WHTV would place its digital transmitter at Van Atta Road in Meridian Charter Township. The station had a construction permit to substantially increase power and relocate its transmitter to a tower previously used by Detroit's Ion Television owned-and-operated station WPXD-TV in Lyndon Township. Essentially, the new transmitter would be located in the Detroit market but the station would continue to serve as a Lansing–Jackson market television outlet. The planned move date of its signal to the new antenna was scheduled to occur on November 1, 2012, but the parts delivery for the new transmitter was delayed until December 20.
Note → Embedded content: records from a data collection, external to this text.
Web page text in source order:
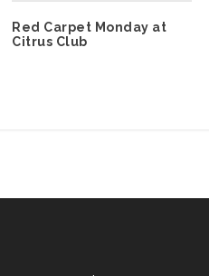
Red Carpet Monday at
Citrus Club
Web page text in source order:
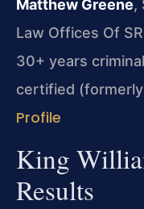
Matthew Greene,
Law Offices Of
30+ years
certified
Profile
King
Results
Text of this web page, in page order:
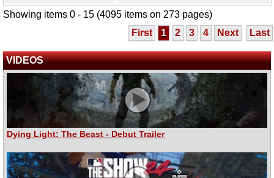
Showing items 0 - 15 (4095 items on 273 pages)
First
1 2 3 4 Next Last
VIDEOS
Dying Light: The Beast - Debut Trailer
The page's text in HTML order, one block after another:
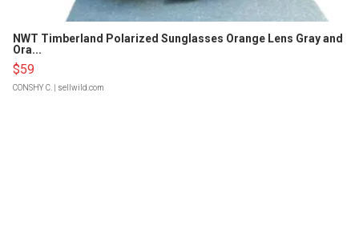
NWT Timberland Polarized Sunglasses Orange Lens Gray and
Ora...
$59
CONSHY C. | sellwild.com
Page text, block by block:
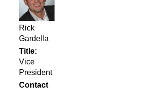
Rick
Gardella
Title
Vice
President
Contact
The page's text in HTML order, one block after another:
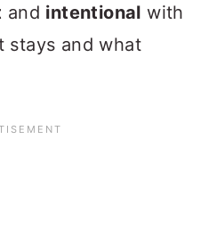
and intentional with
stays and what
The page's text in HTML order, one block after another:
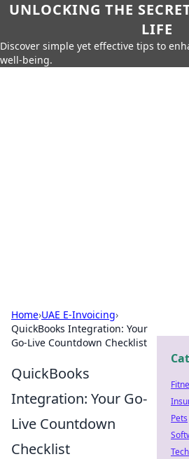
UNLOCKING THE
LIFE
Discover simple yet effective tips to
well-being.
Home›UAE E-Invoicing›
QuickBooks Integration: Your
Go-Live Countdown Checklist
QuickBooks
Integration: Your Go-
Live Countdown
Checklist
Pets

On December 4, 2012, WLAJ was sold from the Sinclair Broadcast Group to Shield Media, LLC (owned by White Knight Broadcasting vice president Sheldon Galloway). Shield then entered into certain shared services and joint sales agreements with Young Broadcasting. At some point in February 2013, WLAJ moved from its studios into the WLNS facility. In effect, this move reunited WHTV's intellectual unit with WLAJ, due to WHTV's existing relationship with WLNS and its prior partnership with WLAJ. Young Broadcasting would merge with Media General on November 12, 2013. As a result of these changes, WHTV announced that it would not renew its operational outsourcing agreement with WLNS. In July 2014, it entered into a new local marketing agreement with WSYM and relocated its advertising sales operation to the Fox affiliate's studios.
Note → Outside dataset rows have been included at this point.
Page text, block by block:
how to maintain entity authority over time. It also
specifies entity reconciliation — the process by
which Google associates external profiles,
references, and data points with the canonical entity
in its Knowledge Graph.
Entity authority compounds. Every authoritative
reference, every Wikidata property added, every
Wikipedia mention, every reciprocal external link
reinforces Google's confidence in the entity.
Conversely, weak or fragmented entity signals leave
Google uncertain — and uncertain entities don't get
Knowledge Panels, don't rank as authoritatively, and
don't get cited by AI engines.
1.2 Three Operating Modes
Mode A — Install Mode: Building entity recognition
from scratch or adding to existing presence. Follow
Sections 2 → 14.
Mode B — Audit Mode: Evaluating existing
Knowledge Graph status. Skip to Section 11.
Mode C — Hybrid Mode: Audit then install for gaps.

In April 2017, WHTV announced that it would shut down on April 30, later revised to May 17, then May 31, and then August 31, following the Federal Communications Commission (FCC)'s incentive auction. The station sold its spectrum for $13,906,280. On May 1, WHTV dropped the MyNetworkTV affiliation and Scripps LMA with WSYM-TV and elected to air Jewelry Television in the interim, effectively discontinuing the 18.2 subchannel. After the final revision to their off-air date, the station signed off for the last time several minutes before midnight on August 31. WHTV's license was canceled at the station's request on September 11.
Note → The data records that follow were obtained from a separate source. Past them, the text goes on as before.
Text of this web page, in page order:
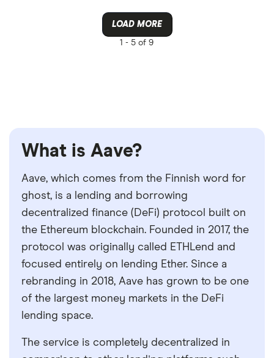
LOAD MORE
1 - 5 of 9
What is Aave?
Aave, which comes from the Finnish word for
ghost, is a lending and borrowing
decentralized finance (DeFi) protocol built on
the Ethereum blockchain. Founded in 2017, the
protocol was originally called ETHLend and
focused entirely on lending Ether. Since a
rebranding in 2018, Aave has grown to be one
of the largest money markets in the DeFi
lending space.
The service is completely decentralized in

The programming which formerly aired on WHTV, including MyNetworkTV, remained in limbo for several months. On September 18, it was announced that WSYM would launch a fourth subchannel on October 9, containing both a MyNetworkTV affiliation and much of WHTV's previous programming.

==Programming==
Syndicated programming on WHTV until May 1, 2017, included Two and a Half Men, The Middle, Jerry Springer, and Divorce Court among others. The only remaining non-Jewelry Television content until August 31, 2017, was E/I programming on weekday mornings.

==Technical information==

===Subchannel===

Subchannel of WHTV
| Subchannel | Res.Tooltip Display resolution | Short name | Programming |
|---|---|---|---|
| 18.1 | 720p | WHTV | MyNetworkTV |

===Analog-to-digital conversion===
WHTV shut down its analog signal, over UHF channel 18, on December 1, 2008. The station's digital signal remained on its pre-transition UHF channel 34, using virtual channel 18.